GOAL OF THE EXERCISE:
From the line containing "pixels as (x1, y1, x2, y2)" to the line containing "on the system’s" in the records below, set down every line exactly as it stands, both ends included, and skip the pictures.

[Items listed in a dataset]
____________________
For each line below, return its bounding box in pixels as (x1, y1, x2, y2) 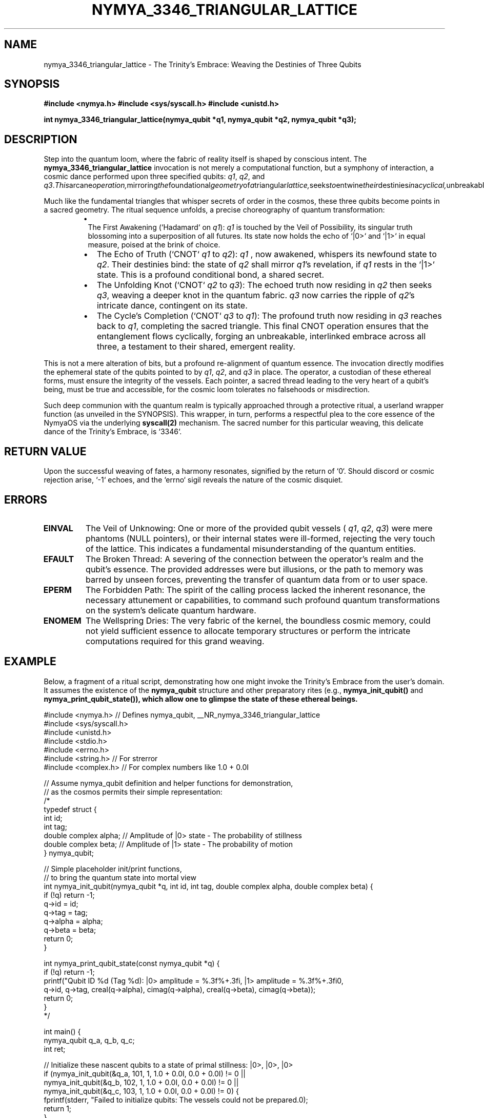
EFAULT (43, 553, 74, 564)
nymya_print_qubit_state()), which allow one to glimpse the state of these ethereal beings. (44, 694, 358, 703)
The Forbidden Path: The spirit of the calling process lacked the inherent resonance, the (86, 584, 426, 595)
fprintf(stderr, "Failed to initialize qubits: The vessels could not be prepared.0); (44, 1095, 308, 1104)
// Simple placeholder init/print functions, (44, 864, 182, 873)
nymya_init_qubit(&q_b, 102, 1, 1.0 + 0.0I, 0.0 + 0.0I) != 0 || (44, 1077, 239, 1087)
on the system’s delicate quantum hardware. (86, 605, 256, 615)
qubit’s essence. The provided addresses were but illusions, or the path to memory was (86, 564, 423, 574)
____________________
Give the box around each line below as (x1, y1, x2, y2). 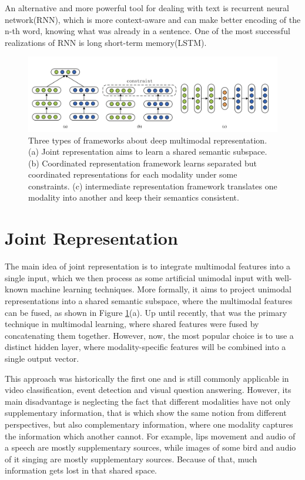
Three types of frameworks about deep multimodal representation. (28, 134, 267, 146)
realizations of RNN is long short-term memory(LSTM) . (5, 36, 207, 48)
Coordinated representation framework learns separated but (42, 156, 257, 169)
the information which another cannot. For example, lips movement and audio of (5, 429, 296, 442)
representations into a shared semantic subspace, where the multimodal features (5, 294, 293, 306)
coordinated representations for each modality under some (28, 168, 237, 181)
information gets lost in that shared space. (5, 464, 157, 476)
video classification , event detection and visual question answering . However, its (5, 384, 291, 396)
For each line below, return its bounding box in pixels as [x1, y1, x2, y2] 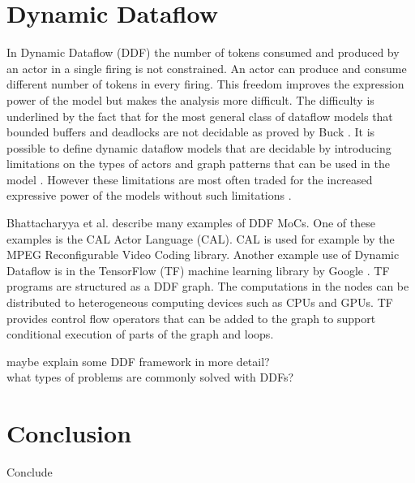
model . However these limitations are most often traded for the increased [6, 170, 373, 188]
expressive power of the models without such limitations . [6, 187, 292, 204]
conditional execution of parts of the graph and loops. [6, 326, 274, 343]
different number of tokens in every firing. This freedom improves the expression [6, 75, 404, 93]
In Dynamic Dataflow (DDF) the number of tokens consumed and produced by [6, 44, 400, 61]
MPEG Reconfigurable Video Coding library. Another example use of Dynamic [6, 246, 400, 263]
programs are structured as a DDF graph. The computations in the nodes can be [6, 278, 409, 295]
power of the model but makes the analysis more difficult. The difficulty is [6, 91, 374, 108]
____________________
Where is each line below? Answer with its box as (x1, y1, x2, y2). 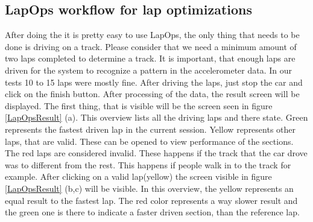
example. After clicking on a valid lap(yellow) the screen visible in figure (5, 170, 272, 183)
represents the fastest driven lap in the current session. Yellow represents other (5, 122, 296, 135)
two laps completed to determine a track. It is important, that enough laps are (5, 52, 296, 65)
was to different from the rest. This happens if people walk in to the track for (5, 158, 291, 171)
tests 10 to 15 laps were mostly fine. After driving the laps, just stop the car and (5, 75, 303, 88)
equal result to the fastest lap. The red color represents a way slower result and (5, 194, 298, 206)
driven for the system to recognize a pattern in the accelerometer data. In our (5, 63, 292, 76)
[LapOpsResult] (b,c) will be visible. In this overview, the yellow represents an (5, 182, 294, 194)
____________________
OUTPUT BELOW:
For each line below, return its bounding box in pixels as (x1, y1, x2, y2) 
EFAULT (43, 553, 74, 564)
nymya_print_qubit_state()), which allow one to glimpse the state of these ethereal beings. (44, 694, 358, 703)
The Forbidden Path: The spirit of the calling process lacked the inherent resonance, the (86, 584, 426, 595)
fprintf(stderr, "Failed to initialize qubits: The vessels could not be prepared.0); (44, 1095, 308, 1104)
// Simple placeholder init/print functions, (44, 864, 182, 873)
nymya_init_qubit(&q_b, 102, 1, 1.0 + 0.0I, 0.0 + 0.0I) != 0 || (44, 1077, 239, 1087)
on the system’s delicate quantum hardware. (86, 605, 256, 615)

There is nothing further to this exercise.